# [Exercise brief]
In the records below, find the line that contains "AWS account credentials" and the line that contains "Register an Oracle database [92, 1247]", then retype exactly those two lines and every line between them.

-- Source records follows --

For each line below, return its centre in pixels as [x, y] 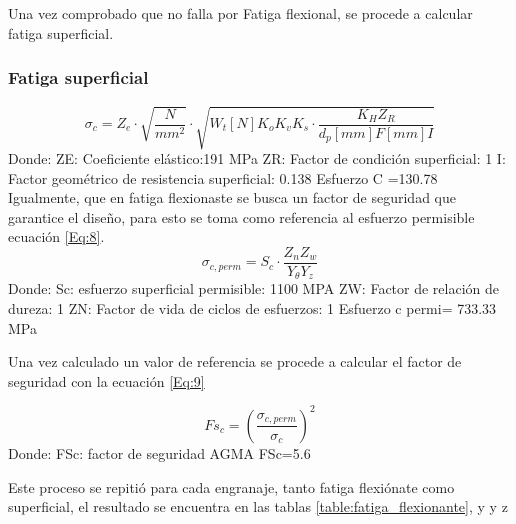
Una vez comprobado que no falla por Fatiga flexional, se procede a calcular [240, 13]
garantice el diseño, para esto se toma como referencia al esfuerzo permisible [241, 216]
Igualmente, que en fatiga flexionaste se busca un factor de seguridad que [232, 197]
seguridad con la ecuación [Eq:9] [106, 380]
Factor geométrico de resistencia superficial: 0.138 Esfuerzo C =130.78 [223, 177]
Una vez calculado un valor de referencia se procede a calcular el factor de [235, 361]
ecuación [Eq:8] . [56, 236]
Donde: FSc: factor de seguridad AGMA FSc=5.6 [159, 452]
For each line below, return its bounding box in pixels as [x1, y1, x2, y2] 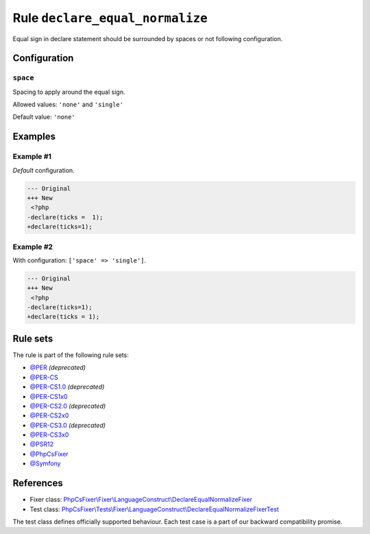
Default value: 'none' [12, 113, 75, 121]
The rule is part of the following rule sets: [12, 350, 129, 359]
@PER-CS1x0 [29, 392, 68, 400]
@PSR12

-- Source records concluded --
-- Source records follows --

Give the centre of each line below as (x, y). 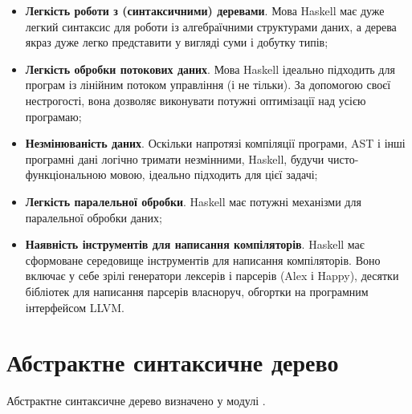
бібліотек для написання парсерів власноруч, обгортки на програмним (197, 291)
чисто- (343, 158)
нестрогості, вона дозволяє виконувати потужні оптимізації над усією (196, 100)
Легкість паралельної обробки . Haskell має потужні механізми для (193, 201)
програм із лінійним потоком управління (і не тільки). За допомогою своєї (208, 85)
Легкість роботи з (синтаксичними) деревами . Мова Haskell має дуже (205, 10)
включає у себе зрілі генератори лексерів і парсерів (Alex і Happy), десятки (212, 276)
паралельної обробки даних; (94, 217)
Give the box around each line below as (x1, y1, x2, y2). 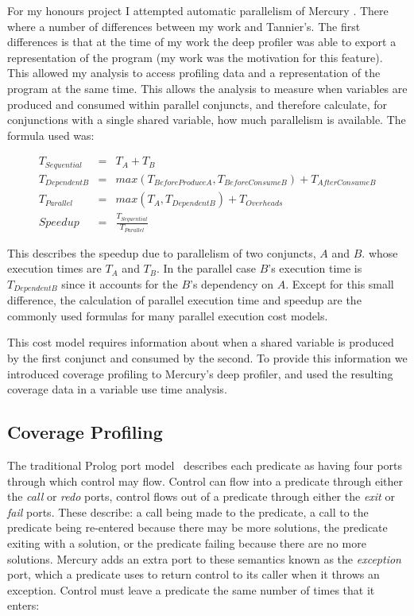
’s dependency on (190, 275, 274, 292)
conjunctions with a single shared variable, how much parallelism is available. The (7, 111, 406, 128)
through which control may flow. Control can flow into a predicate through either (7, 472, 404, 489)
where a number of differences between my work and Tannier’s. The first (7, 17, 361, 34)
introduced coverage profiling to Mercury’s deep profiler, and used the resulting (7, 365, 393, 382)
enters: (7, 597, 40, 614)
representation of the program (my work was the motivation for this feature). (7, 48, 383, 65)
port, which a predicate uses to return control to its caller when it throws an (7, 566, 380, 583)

-- Source records concluded --
-- Source records follows --

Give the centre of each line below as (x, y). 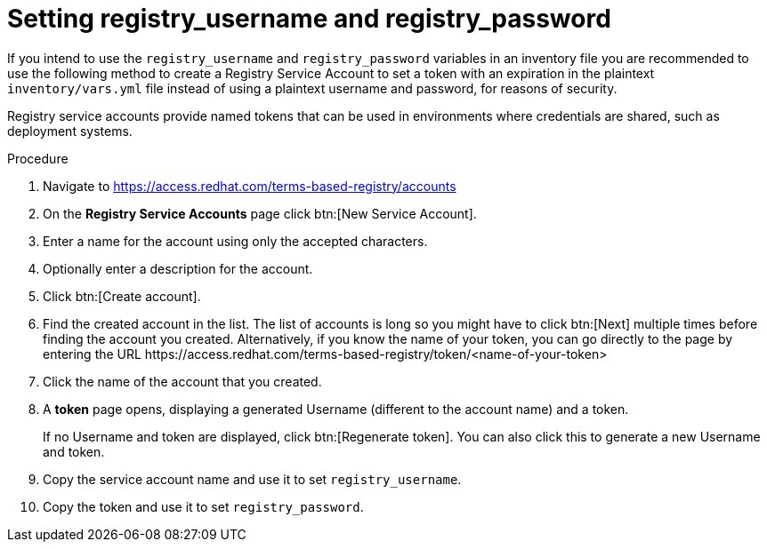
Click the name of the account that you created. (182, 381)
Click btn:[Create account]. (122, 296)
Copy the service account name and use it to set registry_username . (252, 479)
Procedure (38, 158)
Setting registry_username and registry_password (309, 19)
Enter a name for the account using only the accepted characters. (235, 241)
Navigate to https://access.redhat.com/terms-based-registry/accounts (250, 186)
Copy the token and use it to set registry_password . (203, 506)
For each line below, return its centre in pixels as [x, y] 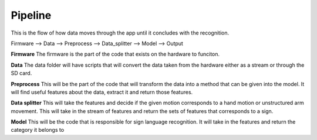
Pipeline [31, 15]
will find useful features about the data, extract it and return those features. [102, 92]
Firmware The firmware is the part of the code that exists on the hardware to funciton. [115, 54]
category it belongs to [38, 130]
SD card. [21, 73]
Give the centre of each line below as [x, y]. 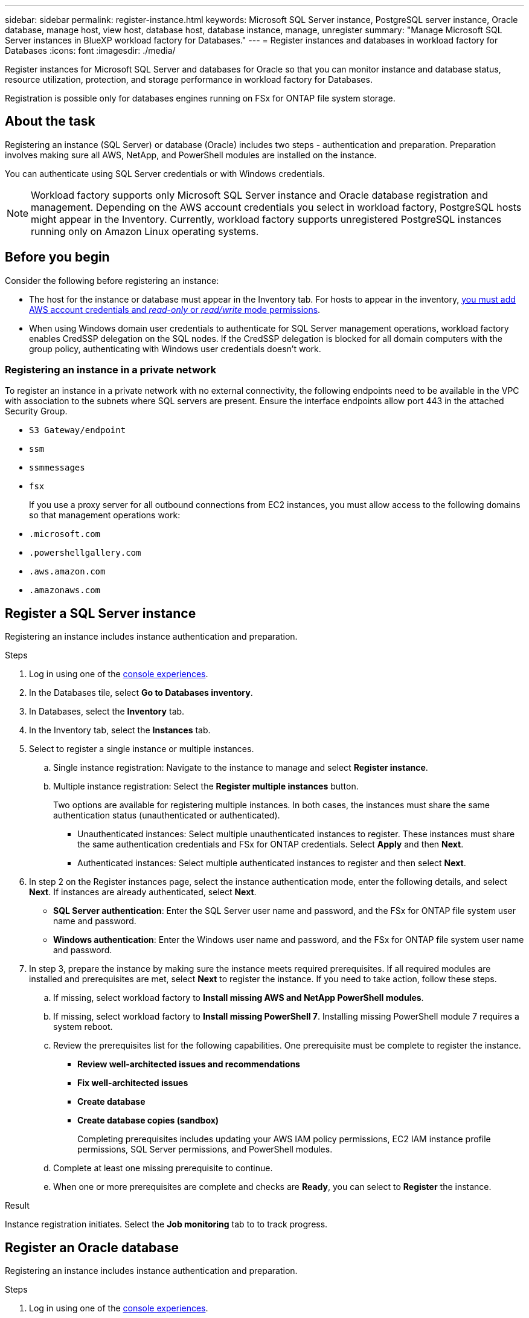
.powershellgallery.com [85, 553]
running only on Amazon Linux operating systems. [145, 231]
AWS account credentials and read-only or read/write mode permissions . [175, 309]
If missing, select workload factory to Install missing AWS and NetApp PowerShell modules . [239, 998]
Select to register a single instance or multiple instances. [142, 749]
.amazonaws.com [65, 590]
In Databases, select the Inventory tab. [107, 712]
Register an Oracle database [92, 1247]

-- Source records concluded --

# [Your solution]
AWS account credentials and read-only or read/write mode permissions . [175, 309]
If missing, select workload factory to Install missing AWS and NetApp PowerShell modules . [239, 998]
Select to register a single instance or multiple instances. [142, 749]
.amazonaws.com [65, 590]
In Databases, select the Inventory tab. [107, 712]
Register an Oracle database [92, 1247]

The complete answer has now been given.